Chen, Jiawei; Xue, Yanping; Ren, Leihao; Lv, Kun; Du, Peng; Cheng, Haixia; Sun, Shuchen; Hua, Lingyang; Xie, Qing; Wu, Ruiqi; Gong, Ye.
Afiliação
  • Chen J; Department of Neurosurgery of Huashan Hospital, State Key Laboratory of Medical Neurobiology, MOE Frontiers Center for Brain Science and Institutes of Brain Science, Fudan University, Shanghai, China.
  • Xue Y; Department of Neurosurgery of Huashan Hospital, State Key Laboratory of Medical Neurobiology, MOE Frontiers Center for Brain Science and Institutes of Brain Science, Fudan University, Shanghai, China.
  • Ren L; Department of Neurosurgery of Huashan Hospital, State Key Laboratory of Medical Neurobiology, MOE Frontiers Center for Brain Science and Institutes of Brain Science, Fudan University, Shanghai, China.
  • Lv K; Department of Radiology, Huashan Hospital, Fudan University, Shanghai, China.
  • Du P; Department of Radiology, Huashan Hospital, Fudan University, Shanghai, China.

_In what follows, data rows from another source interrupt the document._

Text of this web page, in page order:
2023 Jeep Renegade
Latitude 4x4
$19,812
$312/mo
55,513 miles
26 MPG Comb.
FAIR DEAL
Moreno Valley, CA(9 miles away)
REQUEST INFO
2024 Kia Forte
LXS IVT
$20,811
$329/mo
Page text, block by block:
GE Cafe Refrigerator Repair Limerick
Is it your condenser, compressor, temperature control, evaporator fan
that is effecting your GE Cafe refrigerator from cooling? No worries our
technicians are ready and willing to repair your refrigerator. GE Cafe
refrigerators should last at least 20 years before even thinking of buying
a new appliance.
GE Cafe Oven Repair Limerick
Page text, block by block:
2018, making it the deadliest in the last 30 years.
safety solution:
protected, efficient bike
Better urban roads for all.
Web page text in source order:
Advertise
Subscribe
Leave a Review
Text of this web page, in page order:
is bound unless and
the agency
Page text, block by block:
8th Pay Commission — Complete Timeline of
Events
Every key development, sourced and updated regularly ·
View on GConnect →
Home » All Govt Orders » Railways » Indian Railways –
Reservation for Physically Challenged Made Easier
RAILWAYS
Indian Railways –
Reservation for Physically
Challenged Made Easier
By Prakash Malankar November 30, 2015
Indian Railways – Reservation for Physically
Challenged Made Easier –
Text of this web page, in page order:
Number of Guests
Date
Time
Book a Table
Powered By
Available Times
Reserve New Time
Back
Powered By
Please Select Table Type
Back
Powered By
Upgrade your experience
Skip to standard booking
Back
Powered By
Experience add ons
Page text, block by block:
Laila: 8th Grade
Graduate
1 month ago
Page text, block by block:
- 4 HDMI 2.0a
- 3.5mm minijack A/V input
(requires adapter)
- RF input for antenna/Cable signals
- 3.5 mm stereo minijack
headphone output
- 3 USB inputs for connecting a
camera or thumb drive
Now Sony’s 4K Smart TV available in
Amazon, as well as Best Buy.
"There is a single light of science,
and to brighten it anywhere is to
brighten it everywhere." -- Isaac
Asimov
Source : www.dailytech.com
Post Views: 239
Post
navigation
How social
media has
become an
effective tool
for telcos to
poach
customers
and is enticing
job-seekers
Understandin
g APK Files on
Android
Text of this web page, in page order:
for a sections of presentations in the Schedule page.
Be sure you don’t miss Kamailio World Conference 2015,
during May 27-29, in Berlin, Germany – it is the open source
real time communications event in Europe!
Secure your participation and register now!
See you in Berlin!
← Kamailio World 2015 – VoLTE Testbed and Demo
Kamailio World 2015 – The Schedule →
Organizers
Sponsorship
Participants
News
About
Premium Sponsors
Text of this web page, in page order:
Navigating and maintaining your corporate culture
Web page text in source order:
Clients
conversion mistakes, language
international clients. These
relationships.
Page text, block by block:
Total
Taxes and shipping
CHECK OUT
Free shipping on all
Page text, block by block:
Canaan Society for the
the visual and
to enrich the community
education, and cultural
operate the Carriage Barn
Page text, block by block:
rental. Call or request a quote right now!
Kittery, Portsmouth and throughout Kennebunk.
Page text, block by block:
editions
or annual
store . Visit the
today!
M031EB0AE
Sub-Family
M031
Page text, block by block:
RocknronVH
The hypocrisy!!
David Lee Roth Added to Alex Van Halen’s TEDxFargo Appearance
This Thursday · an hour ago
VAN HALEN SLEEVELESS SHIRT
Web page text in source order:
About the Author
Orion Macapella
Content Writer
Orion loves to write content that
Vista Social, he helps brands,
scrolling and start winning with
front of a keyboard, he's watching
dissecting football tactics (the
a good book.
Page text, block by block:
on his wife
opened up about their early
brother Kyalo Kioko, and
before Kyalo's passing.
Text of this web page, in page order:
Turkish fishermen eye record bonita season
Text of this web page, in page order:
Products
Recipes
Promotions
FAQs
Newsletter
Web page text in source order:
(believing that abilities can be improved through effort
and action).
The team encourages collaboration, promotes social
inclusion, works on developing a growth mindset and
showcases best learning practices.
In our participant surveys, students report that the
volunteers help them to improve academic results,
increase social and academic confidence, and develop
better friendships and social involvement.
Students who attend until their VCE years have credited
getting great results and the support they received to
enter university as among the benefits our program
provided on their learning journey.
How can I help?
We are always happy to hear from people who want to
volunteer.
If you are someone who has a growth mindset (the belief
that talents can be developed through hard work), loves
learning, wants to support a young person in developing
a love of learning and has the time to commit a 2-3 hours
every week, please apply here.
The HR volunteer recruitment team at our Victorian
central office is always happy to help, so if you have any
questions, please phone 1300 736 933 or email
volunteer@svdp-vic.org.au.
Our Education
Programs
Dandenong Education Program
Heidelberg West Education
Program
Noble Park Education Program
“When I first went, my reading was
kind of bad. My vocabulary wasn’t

  • Cheng H; Department of Pathology, Huashan Hospital, Shanghai Medical College, Fudan University, Shanghai, China.
  • Sun S; Department of Neurosurgery, Shanghai International Hospital, Shanghai, China.
  • Hua L; Department of Neurosurgery, Tongren Hospital, Shanghai Jiao Tong University School of Medicine, Shanghai, China.

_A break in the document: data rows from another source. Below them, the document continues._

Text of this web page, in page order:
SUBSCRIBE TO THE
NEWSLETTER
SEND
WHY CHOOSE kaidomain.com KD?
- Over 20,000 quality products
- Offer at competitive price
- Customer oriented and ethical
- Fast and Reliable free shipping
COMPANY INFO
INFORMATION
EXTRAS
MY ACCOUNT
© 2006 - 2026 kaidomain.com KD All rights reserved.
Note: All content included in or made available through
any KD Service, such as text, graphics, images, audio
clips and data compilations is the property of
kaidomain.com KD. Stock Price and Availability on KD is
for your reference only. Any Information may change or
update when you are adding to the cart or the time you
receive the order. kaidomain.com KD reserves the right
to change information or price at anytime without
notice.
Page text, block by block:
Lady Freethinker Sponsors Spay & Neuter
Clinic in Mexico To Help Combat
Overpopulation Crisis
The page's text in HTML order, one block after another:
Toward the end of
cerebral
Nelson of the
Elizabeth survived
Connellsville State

  • Xie Q; Department of Neurosurgery of Huashan Hospital, State Key Laboratory of Medical Neurobiology, MOE Frontiers Center for Brain Science and Institutes of Brain Science, Fudan University, Shanghai, China.
  • Wu R; Department of Neurosurgery of Huashan Hospital, State Key Laboratory of Medical Neurobiology, MOE Frontiers Center for Brain Science and Institutes of Brain Science, Fudan University, Shanghai, China. neurosurgeon.qing@gmail.com.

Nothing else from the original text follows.